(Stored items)
+++

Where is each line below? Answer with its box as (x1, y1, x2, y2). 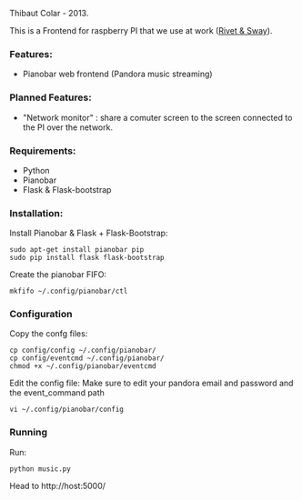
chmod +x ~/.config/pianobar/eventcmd (9, 362, 156, 371)
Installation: (9, 206, 64, 219)
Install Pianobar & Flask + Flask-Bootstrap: (9, 227, 168, 239)
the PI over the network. (22, 122, 114, 133)
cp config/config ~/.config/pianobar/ (9, 345, 156, 355)
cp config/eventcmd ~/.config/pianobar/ (9, 354, 166, 363)
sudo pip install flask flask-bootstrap (9, 254, 166, 263)
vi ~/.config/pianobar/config (9, 405, 125, 415)
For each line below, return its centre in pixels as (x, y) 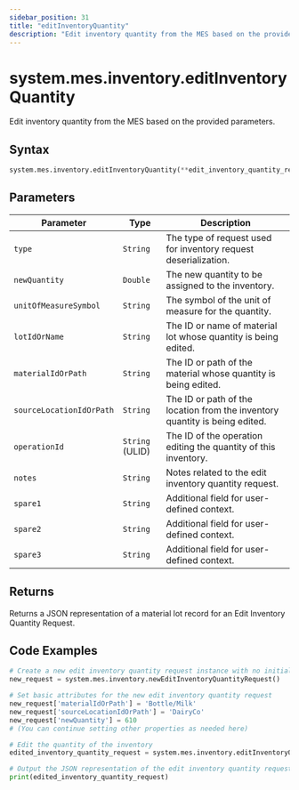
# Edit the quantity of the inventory (81, 745)
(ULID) (137, 451)
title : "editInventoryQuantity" (69, 26)
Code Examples (53, 651)
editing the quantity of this (221, 447)
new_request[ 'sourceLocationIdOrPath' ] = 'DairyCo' (107, 712)
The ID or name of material (222, 326)
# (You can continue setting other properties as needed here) (129, 729)
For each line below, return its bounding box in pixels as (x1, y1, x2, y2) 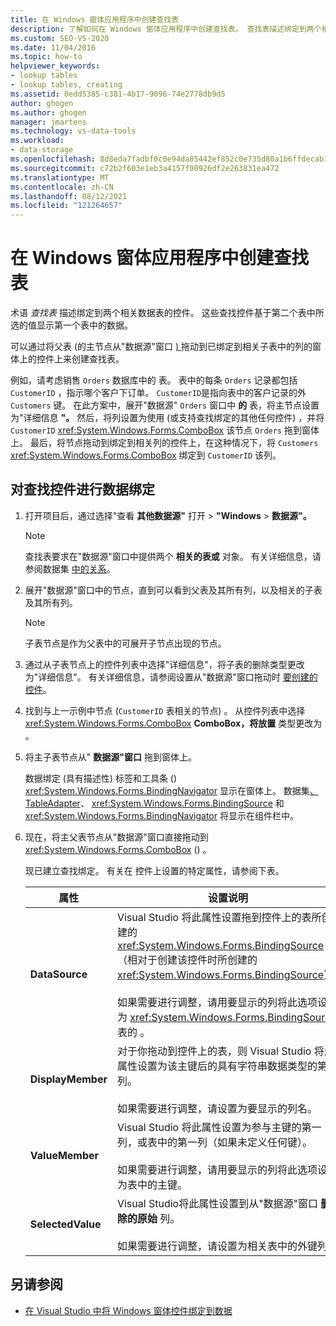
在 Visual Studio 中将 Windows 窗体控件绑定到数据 (24, 1304, 233, 1316)
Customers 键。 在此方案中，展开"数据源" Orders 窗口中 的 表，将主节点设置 (10, 399, 320, 411)
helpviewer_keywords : (10, 61, 101, 71)
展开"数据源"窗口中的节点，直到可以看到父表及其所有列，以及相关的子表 (24, 584, 323, 596)
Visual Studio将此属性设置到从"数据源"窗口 (116, 1196, 319, 1210)
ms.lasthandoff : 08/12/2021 (10, 191, 128, 201)
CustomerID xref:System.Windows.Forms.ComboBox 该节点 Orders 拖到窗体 (10, 424, 320, 436)
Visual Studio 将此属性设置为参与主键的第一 (116, 1120, 322, 1134)
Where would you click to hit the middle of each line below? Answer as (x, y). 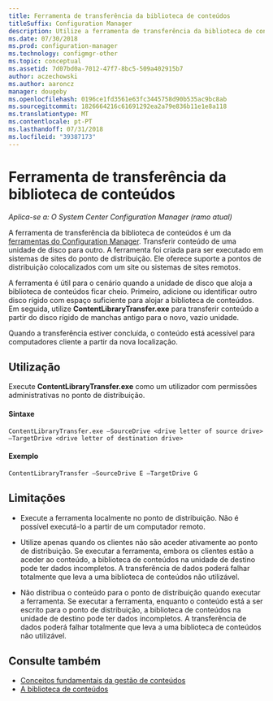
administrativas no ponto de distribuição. (77, 396)
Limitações (37, 498)
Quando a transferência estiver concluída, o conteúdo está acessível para (132, 333)
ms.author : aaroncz (41, 84)
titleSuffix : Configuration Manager (70, 24)
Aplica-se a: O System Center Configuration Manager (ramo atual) (121, 217)
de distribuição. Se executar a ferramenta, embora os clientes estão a (137, 551)
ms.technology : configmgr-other (63, 54)
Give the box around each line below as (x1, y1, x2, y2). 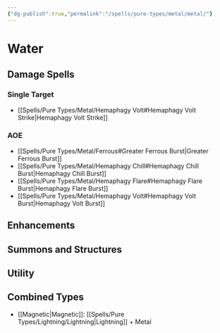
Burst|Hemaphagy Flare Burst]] (17, 184, 109, 192)
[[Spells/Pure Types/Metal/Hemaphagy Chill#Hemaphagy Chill (17, 161, 200, 170)
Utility (7, 267, 35, 279)
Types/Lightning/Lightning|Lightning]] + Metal (17, 318, 152, 326)
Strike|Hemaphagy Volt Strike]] (17, 113, 108, 122)
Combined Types (7, 291, 85, 303)
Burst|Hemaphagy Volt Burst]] (17, 199, 106, 208)
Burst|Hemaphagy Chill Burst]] (17, 169, 107, 177)
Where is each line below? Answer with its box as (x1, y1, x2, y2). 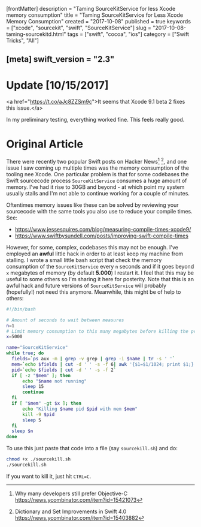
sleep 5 (22, 417, 42, 423)
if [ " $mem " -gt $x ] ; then (11, 400, 82, 406)
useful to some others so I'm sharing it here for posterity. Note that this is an (6, 275, 194, 282)
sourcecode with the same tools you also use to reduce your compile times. (6, 207, 193, 215)
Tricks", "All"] (6, 37, 39, 44)
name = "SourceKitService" (6, 345, 68, 351)
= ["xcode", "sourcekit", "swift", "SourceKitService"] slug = (6, 24, 151, 31)
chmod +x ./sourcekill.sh (6, 456, 71, 462)
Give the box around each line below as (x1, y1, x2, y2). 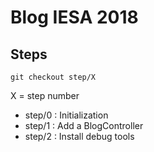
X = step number (10, 90, 80, 101)
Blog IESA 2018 (10, 6, 139, 29)
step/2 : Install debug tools (24, 131, 135, 142)
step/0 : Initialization (24, 109, 109, 121)
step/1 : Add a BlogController (24, 120, 144, 131)
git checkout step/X (10, 72, 97, 82)
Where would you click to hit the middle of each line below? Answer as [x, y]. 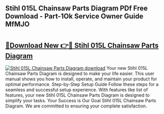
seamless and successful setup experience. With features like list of [77, 90]
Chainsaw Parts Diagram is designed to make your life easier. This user [80, 74]
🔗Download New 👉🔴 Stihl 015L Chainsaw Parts [82, 45]
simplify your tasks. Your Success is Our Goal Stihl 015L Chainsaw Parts [81, 101]
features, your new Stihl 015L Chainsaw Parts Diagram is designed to [78, 95]
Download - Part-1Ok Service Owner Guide [74, 17]
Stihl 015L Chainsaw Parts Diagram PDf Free [77, 8]
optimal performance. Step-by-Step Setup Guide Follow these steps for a [82, 84]
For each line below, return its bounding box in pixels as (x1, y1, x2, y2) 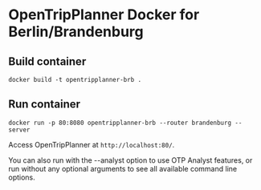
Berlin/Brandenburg (8, 22, 145, 41)
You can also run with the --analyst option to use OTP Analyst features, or (8, 155, 253, 165)
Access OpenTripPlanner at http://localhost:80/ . (8, 139, 175, 149)
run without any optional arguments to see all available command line (8, 164, 238, 173)
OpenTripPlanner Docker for (8, 6, 200, 24)
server (8, 126, 31, 134)
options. (8, 172, 36, 182)
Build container (8, 55, 87, 68)
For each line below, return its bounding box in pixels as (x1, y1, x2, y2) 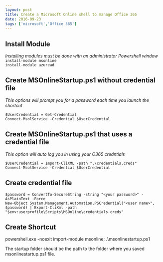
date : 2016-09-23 (5, 16, 41, 21)
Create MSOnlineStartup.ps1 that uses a (5, 130, 133, 139)
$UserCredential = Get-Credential (5, 112, 77, 117)
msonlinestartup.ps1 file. (5, 251, 56, 257)
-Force (31, 196, 46, 201)
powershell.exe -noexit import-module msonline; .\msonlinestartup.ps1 (5, 236, 151, 242)
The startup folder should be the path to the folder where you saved (5, 246, 145, 252)
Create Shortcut (5, 223, 56, 231)
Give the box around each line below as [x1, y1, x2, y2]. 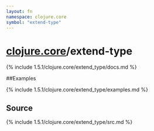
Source [6, 103, 33, 113]
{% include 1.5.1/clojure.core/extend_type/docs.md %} [6, 63, 137, 70]
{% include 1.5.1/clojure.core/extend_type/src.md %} [6, 119, 133, 126]
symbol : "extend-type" [6, 19, 61, 25]
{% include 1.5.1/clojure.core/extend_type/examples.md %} [6, 86, 148, 93]
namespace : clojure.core [6, 14, 67, 20]
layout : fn [6, 8, 33, 15]
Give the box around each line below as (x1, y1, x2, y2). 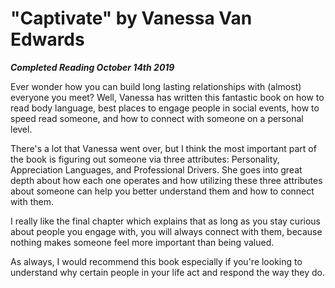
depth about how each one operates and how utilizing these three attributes (10, 174, 323, 186)
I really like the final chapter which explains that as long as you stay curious (10, 215, 321, 227)
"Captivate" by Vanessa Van (10, 7, 253, 30)
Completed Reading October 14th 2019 (10, 61, 175, 73)
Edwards (10, 28, 85, 51)
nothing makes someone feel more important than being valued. (10, 236, 275, 248)
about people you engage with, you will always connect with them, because (10, 225, 323, 237)
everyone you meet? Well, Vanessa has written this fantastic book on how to (10, 91, 325, 103)
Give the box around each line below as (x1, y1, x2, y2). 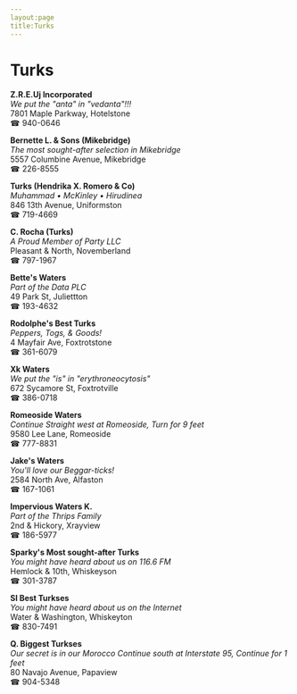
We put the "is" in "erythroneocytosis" (10, 373, 151, 384)
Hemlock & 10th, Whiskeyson (10, 566, 117, 577)
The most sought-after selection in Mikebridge (10, 145, 181, 155)
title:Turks (10, 21, 54, 30)
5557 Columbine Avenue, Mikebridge (10, 154, 146, 165)
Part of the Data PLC (10, 282, 87, 293)
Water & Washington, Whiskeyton (10, 612, 133, 623)
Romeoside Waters (10, 410, 83, 421)
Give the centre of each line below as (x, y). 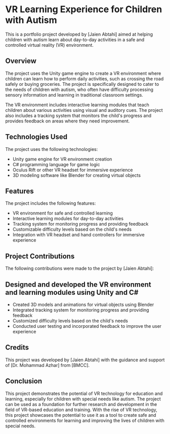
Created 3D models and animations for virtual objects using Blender (83, 304)
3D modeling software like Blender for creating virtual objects (76, 175)
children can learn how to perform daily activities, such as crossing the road (84, 79)
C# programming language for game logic (56, 164)
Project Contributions (40, 256)
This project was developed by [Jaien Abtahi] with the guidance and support (85, 360)
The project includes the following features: (51, 203)
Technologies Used (36, 137)
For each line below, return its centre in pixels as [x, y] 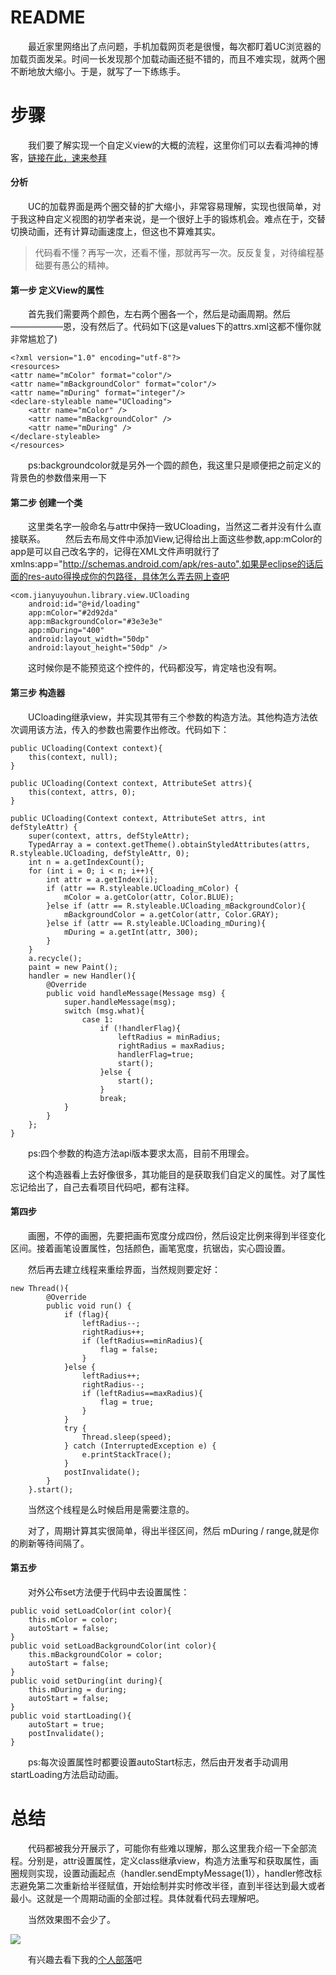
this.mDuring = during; [78, 1690]
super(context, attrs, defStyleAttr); [109, 836]
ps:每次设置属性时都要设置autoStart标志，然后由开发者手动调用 [158, 1762]
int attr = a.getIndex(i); [102, 879]
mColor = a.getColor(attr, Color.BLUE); [149, 897]
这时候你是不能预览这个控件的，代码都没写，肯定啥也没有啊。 [154, 668]
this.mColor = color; [73, 1620]
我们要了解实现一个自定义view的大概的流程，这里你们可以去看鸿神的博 [173, 145]
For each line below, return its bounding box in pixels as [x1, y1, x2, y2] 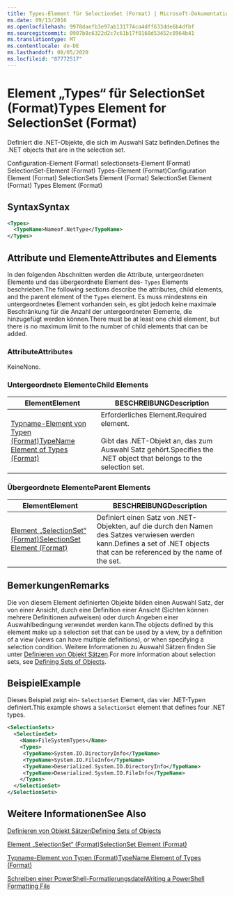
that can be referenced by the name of [96, 547, 223, 557]
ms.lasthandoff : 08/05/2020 [7, 49, 89, 56]
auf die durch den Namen [130, 521, 214, 531]
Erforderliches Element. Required [100, 410, 207, 420]
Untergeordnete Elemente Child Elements [7, 380, 148, 390]
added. [7, 329, 28, 338]
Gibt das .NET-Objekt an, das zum [100, 436, 213, 445]
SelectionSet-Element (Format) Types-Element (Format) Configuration [7, 166, 207, 175]

+++

● WHAT IS REQUIRED: Set down the records above exactly as written, beginning with the first line and ending with the line that contains "the PI over the network. (22, 122, 114, 133)", and do not include pictures.

● RESPONSE TO THE TASK:
Where is each line below? Answer with its box as (x1, y1, x2, y2). 
chmod +x ~/.config/pianobar/eventcmd (9, 362, 156, 371)
Installation: (9, 206, 64, 219)
Install Pianobar & Flask + Flask-Bootstrap: (9, 227, 168, 239)
the PI over the network. (22, 122, 114, 133)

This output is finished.